▸ **EXERCISE MATERIAL**:
=== Begin Enclosure ===
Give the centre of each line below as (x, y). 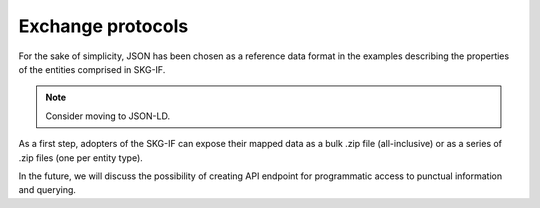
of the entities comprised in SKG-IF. (92, 69)
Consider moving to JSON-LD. (107, 116)
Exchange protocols (103, 26)
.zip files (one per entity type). (81, 157)
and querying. (47, 190)
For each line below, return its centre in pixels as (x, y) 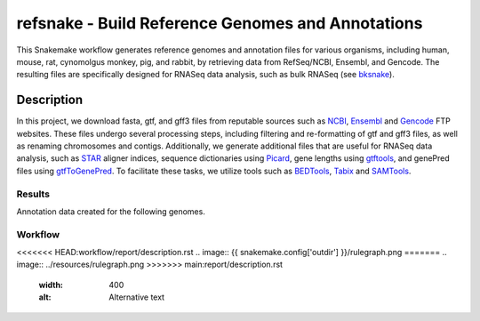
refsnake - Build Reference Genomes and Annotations (220, 23)
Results (33, 194)
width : (51, 285)
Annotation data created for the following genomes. (111, 211)
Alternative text (136, 297)
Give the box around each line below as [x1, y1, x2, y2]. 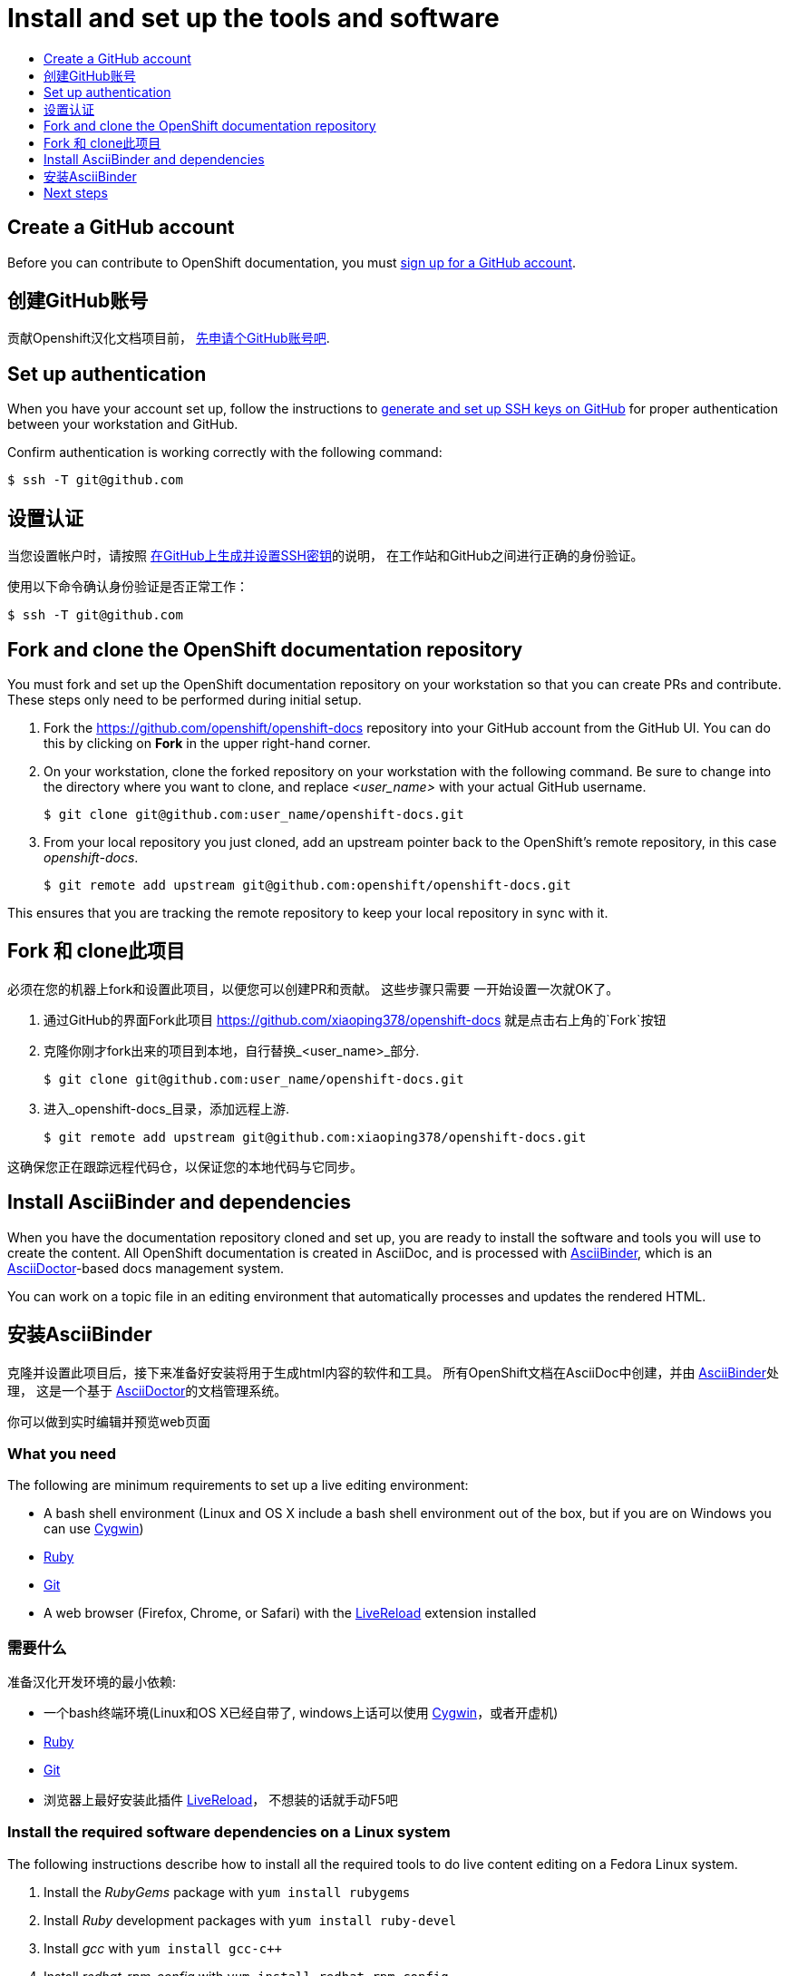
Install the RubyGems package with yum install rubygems [44, 1884, 411, 1900]
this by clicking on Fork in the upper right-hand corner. [44, 735, 371, 751]
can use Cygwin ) [44, 1521, 144, 1537]
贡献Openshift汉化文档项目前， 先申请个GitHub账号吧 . [7, 330, 330, 346]
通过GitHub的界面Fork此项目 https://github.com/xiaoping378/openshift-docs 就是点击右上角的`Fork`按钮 [44, 1011, 666, 1027]
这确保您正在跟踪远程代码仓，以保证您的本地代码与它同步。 [7, 1158, 363, 1174]
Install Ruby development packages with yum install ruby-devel [44, 1912, 457, 1928]
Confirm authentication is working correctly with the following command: [7, 444, 443, 461]
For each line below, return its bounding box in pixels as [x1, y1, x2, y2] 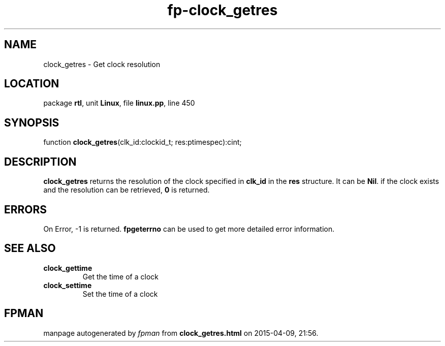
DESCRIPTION [4, 155, 77, 168]
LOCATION [4, 77, 59, 90]
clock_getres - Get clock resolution [43, 59, 161, 69]
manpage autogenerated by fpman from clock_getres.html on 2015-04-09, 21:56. [43, 328, 319, 337]
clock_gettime [43, 263, 92, 272]
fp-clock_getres [167, 2, 278, 19]
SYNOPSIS [4, 116, 59, 129]
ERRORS [4, 203, 47, 216]
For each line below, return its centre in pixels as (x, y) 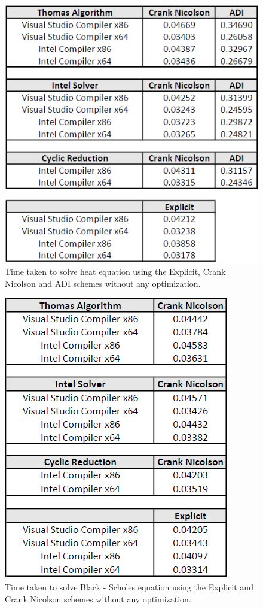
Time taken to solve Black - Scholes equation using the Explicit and (129, 587)
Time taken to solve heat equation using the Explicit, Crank (115, 272)
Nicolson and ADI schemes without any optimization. (103, 283)
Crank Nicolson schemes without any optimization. (98, 599)
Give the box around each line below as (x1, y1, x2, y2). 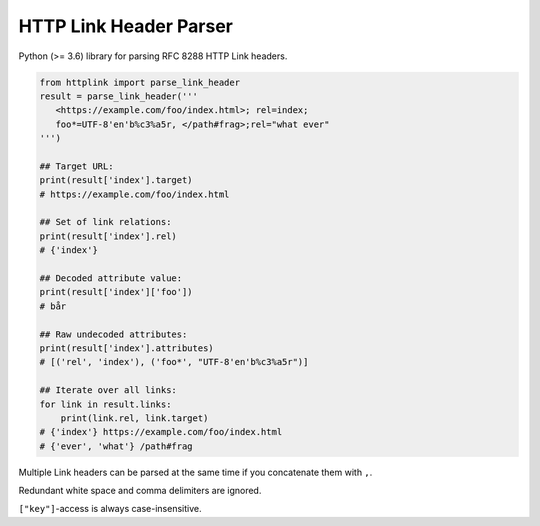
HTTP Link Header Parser (18, 15, 234, 37)
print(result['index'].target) (39, 175, 194, 186)
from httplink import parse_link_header (39, 76, 240, 88)
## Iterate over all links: (39, 385, 177, 396)
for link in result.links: (39, 398, 172, 410)
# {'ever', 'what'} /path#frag (39, 440, 194, 452)
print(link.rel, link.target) (60, 412, 209, 424)
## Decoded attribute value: (39, 273, 183, 284)
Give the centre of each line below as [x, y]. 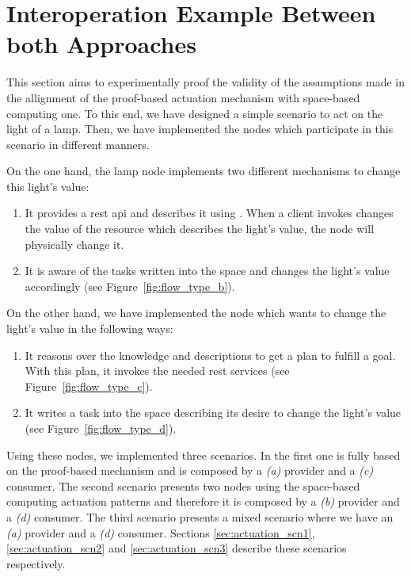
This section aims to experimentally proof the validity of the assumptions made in [205, 82]
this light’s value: [48, 186]
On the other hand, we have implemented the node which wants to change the [196, 313]
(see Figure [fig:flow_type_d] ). [101, 428]
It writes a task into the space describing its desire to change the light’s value [213, 413]
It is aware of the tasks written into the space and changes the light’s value [207, 271]
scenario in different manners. [78, 144]
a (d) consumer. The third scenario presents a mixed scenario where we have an [200, 516]
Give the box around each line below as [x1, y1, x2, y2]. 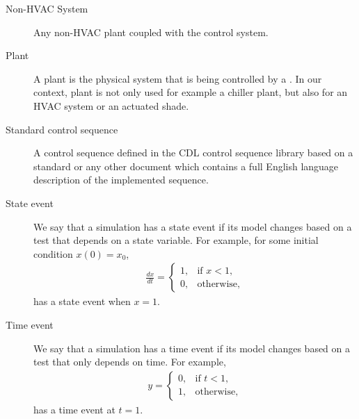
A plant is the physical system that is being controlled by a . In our [33, 71, 322, 85]
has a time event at [33, 402, 115, 416]
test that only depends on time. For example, [33, 354, 226, 369]
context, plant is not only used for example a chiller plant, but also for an [33, 85, 348, 99]
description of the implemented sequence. [33, 172, 209, 187]
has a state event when [33, 294, 131, 309]
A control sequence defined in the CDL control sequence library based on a [33, 145, 353, 160]
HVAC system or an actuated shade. [33, 98, 189, 113]
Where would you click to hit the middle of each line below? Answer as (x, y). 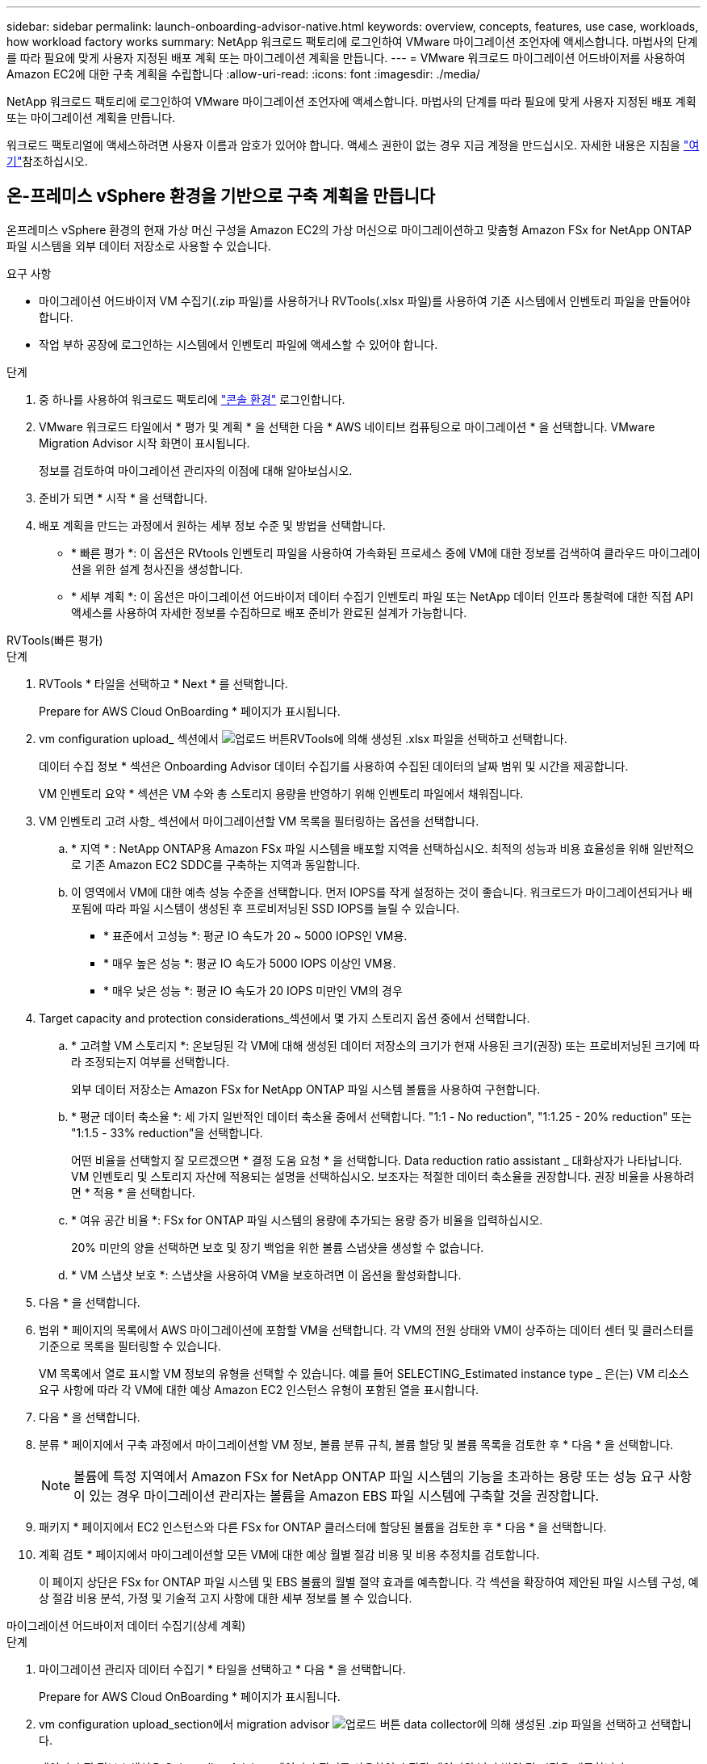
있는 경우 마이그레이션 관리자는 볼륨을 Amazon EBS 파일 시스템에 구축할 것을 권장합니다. (344, 1495)
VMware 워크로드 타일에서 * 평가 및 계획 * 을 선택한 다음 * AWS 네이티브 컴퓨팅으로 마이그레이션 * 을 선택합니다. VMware (347, 426)
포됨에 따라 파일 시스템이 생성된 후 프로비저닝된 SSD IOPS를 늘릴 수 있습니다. (266, 908)
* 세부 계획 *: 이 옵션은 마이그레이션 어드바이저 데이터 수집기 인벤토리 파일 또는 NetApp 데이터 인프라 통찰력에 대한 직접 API (382, 596)
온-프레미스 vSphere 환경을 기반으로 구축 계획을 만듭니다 (221, 196)
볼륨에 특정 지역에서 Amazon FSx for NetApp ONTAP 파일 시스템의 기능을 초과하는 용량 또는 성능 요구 (369, 1476)
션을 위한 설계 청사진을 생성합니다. (157, 569)
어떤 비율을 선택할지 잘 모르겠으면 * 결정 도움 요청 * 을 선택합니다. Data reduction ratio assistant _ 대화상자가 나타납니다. (377, 1160)
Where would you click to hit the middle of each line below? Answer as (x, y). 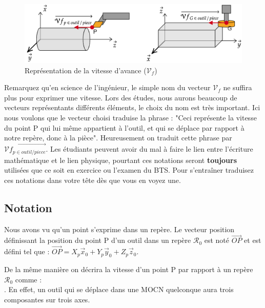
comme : (28, 279)
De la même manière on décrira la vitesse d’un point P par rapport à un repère (129, 269)
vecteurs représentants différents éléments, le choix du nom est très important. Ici (132, 107)
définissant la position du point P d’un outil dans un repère (98, 240)
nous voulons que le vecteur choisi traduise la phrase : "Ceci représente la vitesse (130, 118)
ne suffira (238, 87)
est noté (217, 240)
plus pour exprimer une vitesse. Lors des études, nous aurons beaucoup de (121, 97)
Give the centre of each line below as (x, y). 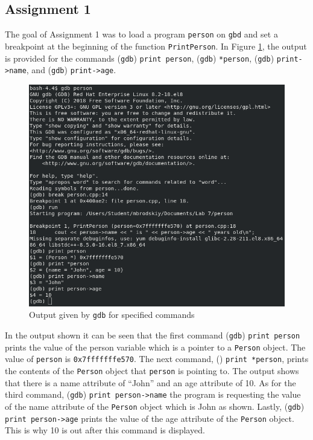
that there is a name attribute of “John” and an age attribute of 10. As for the (150, 382)
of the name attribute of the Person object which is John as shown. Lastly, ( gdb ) (155, 406)
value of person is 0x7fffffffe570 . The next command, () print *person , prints (157, 359)
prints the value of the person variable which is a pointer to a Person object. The (155, 347)
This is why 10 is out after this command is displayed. (105, 430)
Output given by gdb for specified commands (112, 315)
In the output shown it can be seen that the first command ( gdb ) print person (153, 335)
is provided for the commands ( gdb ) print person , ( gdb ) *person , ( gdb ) (140, 58)
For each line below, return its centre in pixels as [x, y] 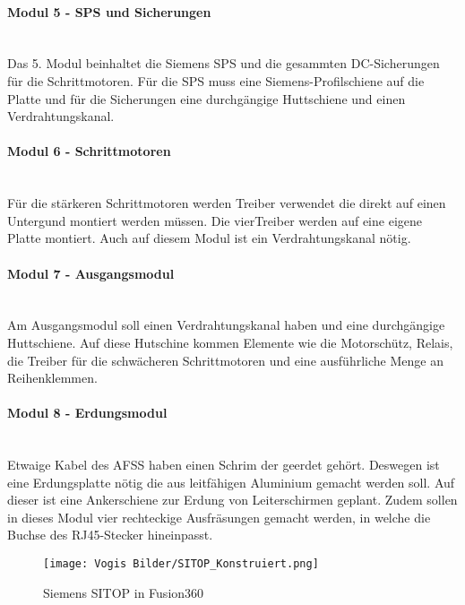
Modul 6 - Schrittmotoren [89, 151]
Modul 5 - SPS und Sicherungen [109, 11]
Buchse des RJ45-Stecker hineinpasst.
=== End Enclosure ===
▸ **EXERCISE PROMPT**: Report how many lines of the entries above contain the word "install", giving the number by itself.

▸ **EXERCISE RESULT**: 2